*Work task*: Everything from the line with "the following fractions: 7/7" down to the line with "nicht modal [101, 515]" below must be printed exactly, those two lines included. Exclude pictures.

*Data supplied*:
━━━
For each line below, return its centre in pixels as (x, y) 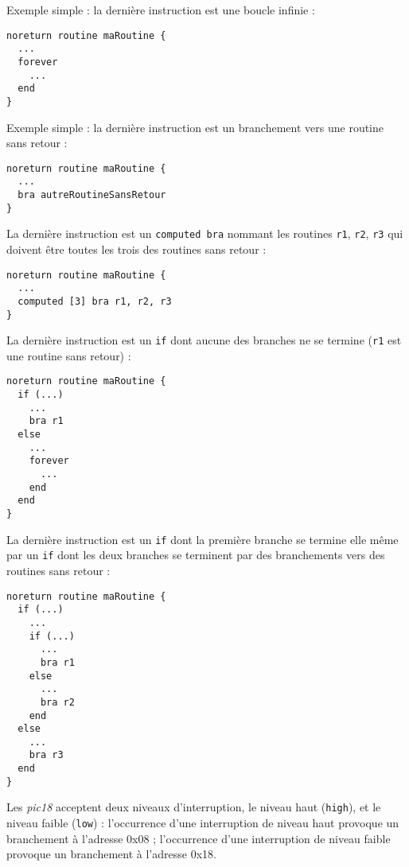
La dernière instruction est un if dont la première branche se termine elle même (203, 539)
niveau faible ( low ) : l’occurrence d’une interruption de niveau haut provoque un (203, 823)
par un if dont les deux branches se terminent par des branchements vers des (196, 555)
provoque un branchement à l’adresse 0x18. (111, 854)
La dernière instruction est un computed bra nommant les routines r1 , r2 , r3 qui (205, 233)
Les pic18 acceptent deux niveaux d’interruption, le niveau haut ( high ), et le (194, 807)
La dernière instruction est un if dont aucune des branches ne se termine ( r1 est (204, 340)
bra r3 (46, 755)
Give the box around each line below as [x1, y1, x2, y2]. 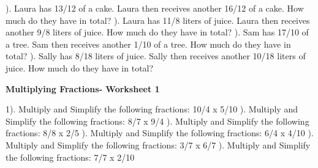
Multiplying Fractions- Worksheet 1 [6, 82, 160, 95]
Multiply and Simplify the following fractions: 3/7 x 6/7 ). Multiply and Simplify [6, 138, 311, 151]
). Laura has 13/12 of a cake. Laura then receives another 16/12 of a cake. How [6, 2, 304, 14]
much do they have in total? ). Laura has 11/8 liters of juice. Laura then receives [6, 13, 310, 26]
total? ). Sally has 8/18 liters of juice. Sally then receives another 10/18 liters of [6, 49, 306, 62]
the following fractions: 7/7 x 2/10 [6, 150, 135, 163]
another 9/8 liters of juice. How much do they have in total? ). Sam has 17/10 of [6, 26, 309, 38]
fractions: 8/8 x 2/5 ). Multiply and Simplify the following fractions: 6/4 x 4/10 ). [6, 126, 314, 139]
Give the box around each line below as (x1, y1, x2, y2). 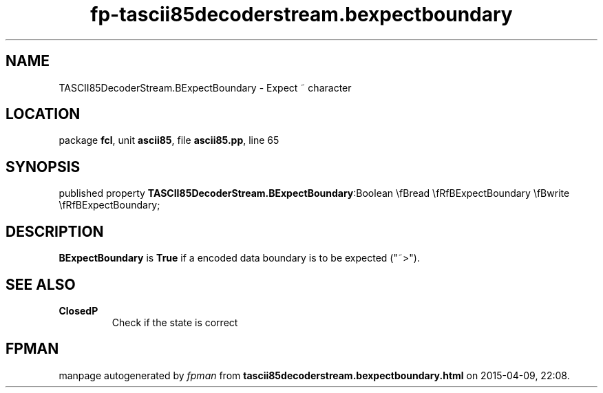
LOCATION (6, 105, 81, 123)
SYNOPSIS (6, 158, 81, 176)
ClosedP (59, 304, 98, 317)
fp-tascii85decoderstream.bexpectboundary (90, 3, 513, 26)
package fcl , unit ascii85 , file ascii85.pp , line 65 (59, 134, 279, 147)
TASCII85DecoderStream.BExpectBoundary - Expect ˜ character (59, 81, 352, 94)
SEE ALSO (6, 275, 76, 293)
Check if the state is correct (112, 316, 238, 328)
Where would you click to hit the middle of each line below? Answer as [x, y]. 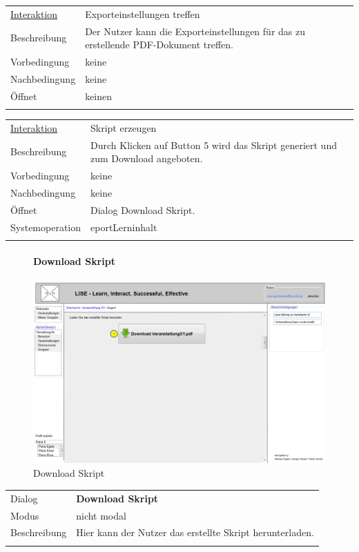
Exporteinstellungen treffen [143, 13]
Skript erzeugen [124, 127]
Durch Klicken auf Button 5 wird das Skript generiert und [214, 145]
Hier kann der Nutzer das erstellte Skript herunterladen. [195, 532]
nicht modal [101, 515]
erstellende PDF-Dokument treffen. [159, 45]
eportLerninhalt [124, 227]
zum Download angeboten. [147, 158]
━━━
*Solution to the problem*:
the following fractions: 7/7 x 2/10 [6, 150, 135, 163]
another 9/8 liters of juice. How much do they have in total? ). Sam has 17/10 of [6, 26, 309, 38]
fractions: 8/8 x 2/5 ). Multiply and Simplify the following fractions: 6/4 x 4/10 ). [6, 126, 314, 139]
Give the box around each line below as (x1, y1, x2, y2). 
LOCATION (6, 105, 81, 123)
SYNOPSIS (6, 158, 81, 176)
ClosedP (59, 304, 98, 317)
fp-tascii85decoderstream.bexpectboundary (90, 3, 513, 26)
package fcl , unit ascii85 , file ascii85.pp , line 65 (59, 134, 279, 147)
TASCII85DecoderStream.BExpectBoundary - Expect ˜ character (59, 81, 352, 94)
SEE ALSO (6, 275, 76, 293)
Check if the state is correct (112, 316, 238, 328)
Where would you click to hit the middle of each line below? Answer as [x, y]. 
Exporteinstellungen treffen [143, 13]
Skript erzeugen [124, 127]
Durch Klicken auf Button 5 wird das Skript generiert und [214, 145]
Hier kann der Nutzer das erstellte Skript herunterladen. [195, 532]
nicht modal [101, 515]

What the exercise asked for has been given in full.